# Issue With Rear Springs!



## pags20 (Dec 26, 2009)

Just finished installing new RR shocks and springs in my 05 all was a breeze until I set the car back on the floor and remeasured. To my surprise all measurements are identical before and after the switch. The kit was a 20mm drop kit and like I said it went in like a breeze. The new springs are 2inches shorter than the stock I took out. Could my OE have been that bad that it was already a 20mm drop? lol Any thoughts? 
Thanks


----------



## svede1212 (Nov 1, 2005)

20mm is 3/4". It's uninstalled height doesn't matter much as the spring rate on the new ones are probably higher and ya it could easily have been that low to start with.
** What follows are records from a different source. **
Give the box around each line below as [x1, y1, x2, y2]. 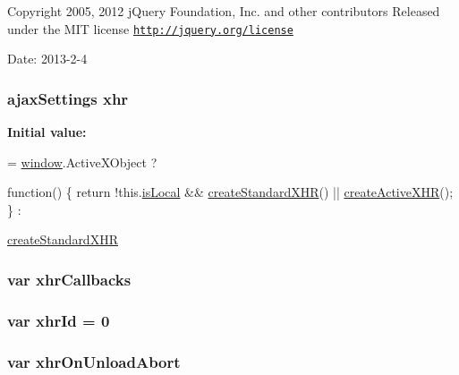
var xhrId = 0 [7, 309, 110, 331]
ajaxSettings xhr [7, 87, 129, 109]
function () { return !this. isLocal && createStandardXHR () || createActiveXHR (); [7, 183, 454, 201]
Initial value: [7, 123, 87, 141]
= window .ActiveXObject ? [7, 152, 157, 171]
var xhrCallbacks [7, 268, 132, 290]
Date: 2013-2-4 [7, 49, 88, 68]
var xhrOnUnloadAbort [7, 350, 181, 372]
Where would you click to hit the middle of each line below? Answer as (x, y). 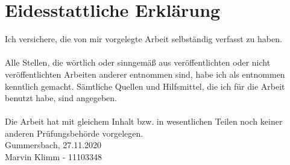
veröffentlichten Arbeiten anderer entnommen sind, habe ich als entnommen (145, 74)
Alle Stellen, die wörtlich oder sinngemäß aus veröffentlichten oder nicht (138, 62)
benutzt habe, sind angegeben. (61, 98)
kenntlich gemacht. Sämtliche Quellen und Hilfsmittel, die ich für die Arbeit (145, 86)
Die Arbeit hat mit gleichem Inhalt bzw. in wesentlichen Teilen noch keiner (144, 121)
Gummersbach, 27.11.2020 (53, 145)
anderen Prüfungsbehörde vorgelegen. (74, 133)
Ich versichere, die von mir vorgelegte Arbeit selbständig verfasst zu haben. (143, 39)
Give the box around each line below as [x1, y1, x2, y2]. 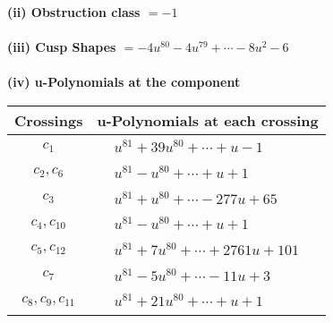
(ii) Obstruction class [7, 3, 141, 21]
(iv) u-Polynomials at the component [7, 72, 241, 91]
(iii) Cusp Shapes [7, 38, 116, 56]
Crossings [14, 109, 83, 131]
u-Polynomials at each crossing [97, 109, 319, 131]
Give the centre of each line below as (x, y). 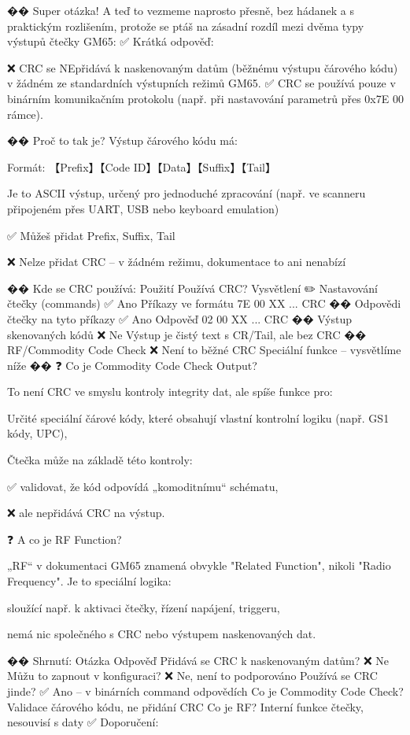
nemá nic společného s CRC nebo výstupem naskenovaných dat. (162, 634)
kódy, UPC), (37, 433)
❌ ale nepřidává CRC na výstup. (86, 513)
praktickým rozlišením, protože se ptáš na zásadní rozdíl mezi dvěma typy (186, 26)
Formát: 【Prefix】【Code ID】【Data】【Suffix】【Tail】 (142, 166)
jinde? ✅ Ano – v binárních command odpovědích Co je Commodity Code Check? (205, 691)
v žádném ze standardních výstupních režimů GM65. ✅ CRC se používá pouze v (201, 83)
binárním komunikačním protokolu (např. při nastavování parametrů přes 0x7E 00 (205, 98)
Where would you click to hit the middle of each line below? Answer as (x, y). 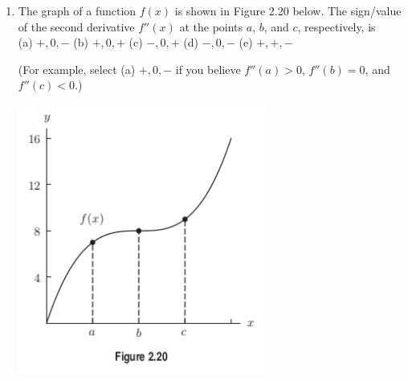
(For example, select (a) (77, 69)
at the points (211, 26)
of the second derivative (76, 26)
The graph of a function (77, 10)
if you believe (208, 69)
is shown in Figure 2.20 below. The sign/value (288, 10)
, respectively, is (337, 26)
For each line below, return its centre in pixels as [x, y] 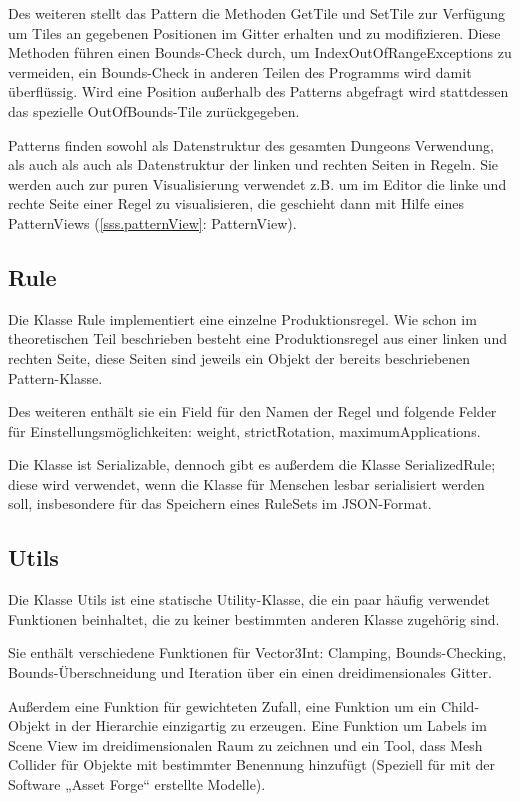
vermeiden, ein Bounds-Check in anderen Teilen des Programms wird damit [240, 71]
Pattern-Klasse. [55, 377]
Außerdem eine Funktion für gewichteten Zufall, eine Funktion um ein [222, 705]
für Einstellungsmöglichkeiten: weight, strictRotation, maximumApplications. [244, 430]
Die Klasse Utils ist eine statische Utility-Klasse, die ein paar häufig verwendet [249, 599]
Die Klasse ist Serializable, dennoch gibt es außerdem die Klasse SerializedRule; [252, 464]
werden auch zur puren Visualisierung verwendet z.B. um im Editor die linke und [257, 183]
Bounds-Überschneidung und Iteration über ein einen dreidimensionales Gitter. [250, 672]
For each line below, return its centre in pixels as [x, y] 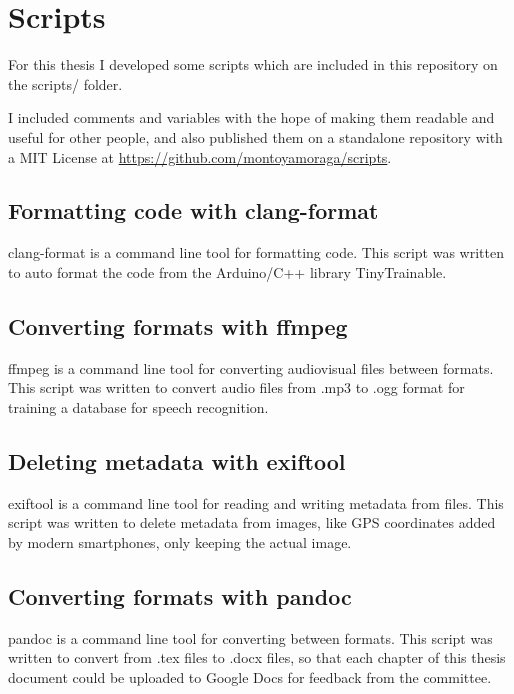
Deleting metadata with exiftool [177, 460]
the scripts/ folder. [65, 83]
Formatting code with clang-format [193, 210]
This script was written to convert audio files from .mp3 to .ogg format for [236, 387]
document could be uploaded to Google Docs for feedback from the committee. [250, 676]
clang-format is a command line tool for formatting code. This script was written [256, 252]
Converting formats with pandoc [180, 595]
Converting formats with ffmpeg [178, 325]
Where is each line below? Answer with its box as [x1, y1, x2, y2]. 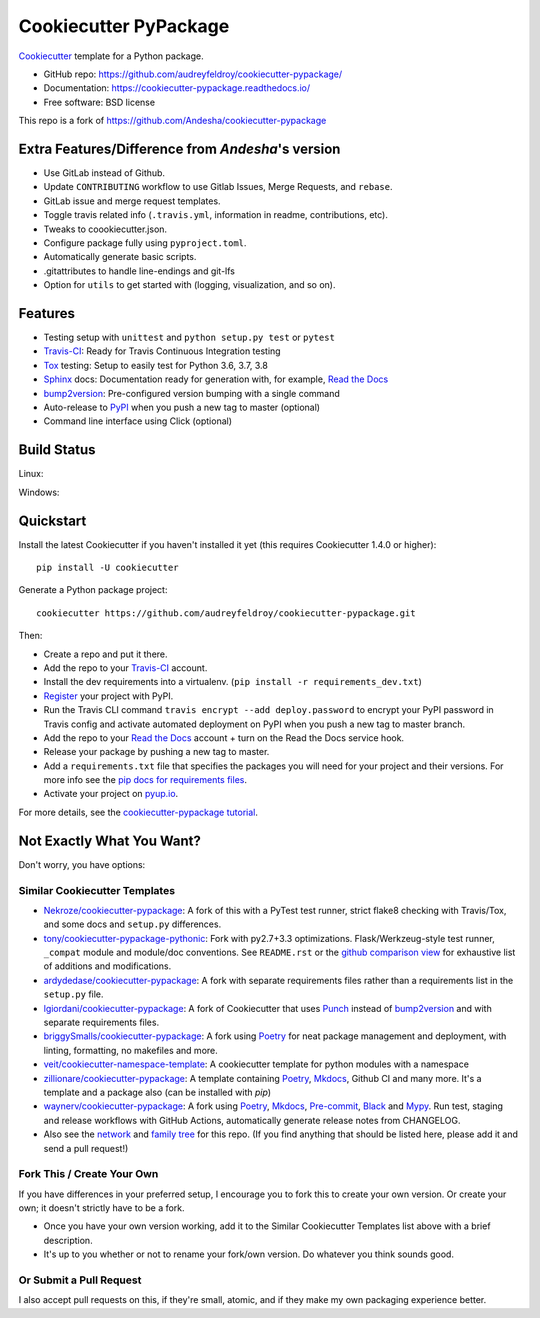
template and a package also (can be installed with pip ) [43, 1086, 272, 1098]
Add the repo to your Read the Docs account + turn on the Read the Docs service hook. [43, 731, 405, 744]
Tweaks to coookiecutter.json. [43, 223, 168, 235]
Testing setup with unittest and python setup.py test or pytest [43, 331, 335, 344]
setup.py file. [43, 988, 104, 1000]
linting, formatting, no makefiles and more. [43, 1044, 219, 1056]
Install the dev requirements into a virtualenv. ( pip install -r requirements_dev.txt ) [43, 676, 422, 688]
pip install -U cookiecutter [36, 561, 179, 573]
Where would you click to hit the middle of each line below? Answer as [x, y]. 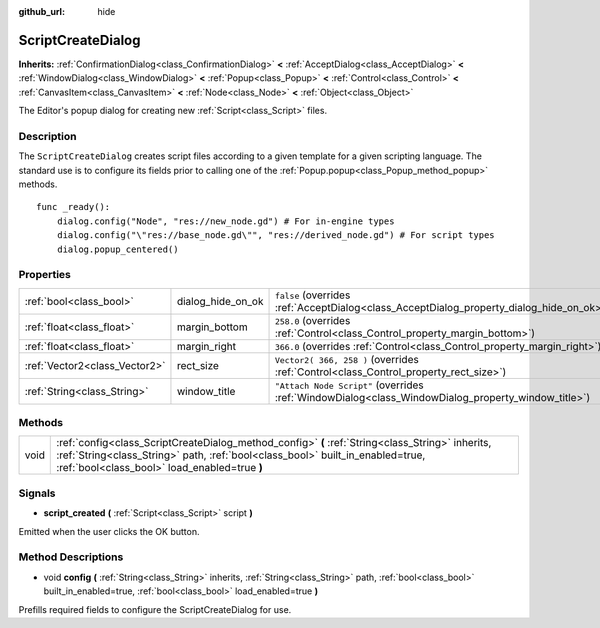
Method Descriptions [71, 557]
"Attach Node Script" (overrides [349, 385]
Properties [45, 275]
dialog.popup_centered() [117, 249]
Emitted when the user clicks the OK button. [109, 531]
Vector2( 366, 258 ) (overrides [346, 359]
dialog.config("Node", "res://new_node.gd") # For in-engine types [225, 221]
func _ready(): [73, 207]
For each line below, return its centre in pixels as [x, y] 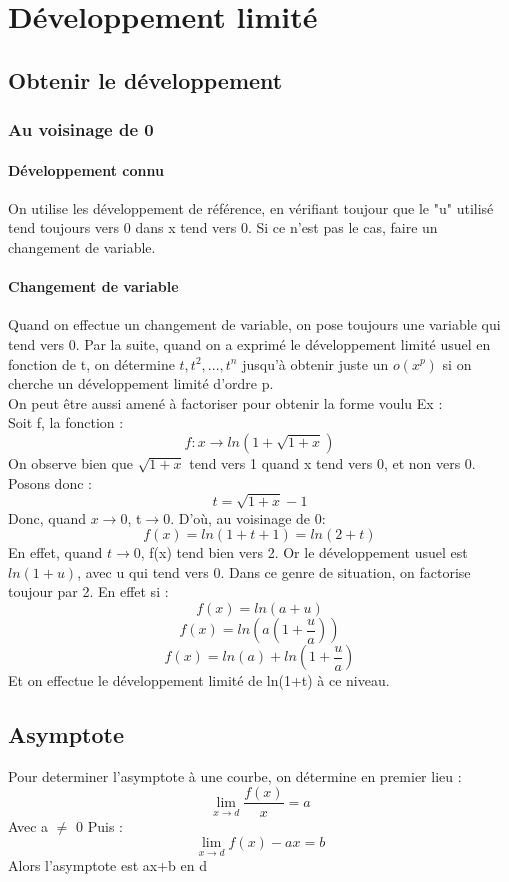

IMHO a 20mm drop is perfect


----------



## pags20 (Dec 26, 2009)

svede1212
Thanks that makes me feel better!!! Have a great day


----------



## BobS (Jul 28, 2005)

What springs/shocks did you install? 
What are the "favorites" to replace the OE parts?


----------



## svede1212 (Nov 1, 2005)

BobS said:


> What springs/shocks did you install?
> What are the "favorites" to replace the OE parts?


Kings, Lovells, Pedders


----------



## GM4life (Mar 18, 2007)

pags20 said:


> Just finished installing new RR shocks and springs in my 05 all was a breeze until I set the car back on the floor and remeasured. To my surprise all measurements are identical before and after the switch. The kit was a 20mm drop kit and like I said it went in like a breeze. The new springs are 2inches shorter than the stock I took out. Could my OE have been that bad that it was already a 20mm drop? lol Any thoughts?
> Thanks


Sounds like your OE springs were pretty bad to begin with.


----------



## pags20 (Dec 26, 2009)

Thanks for all the feedback. I went with Eliminators from Lovells. Due to weather conditions haven't had her out yet. I'm sure the OE springs where shot car has 64,000 on it and original owner never changed a thing.


----------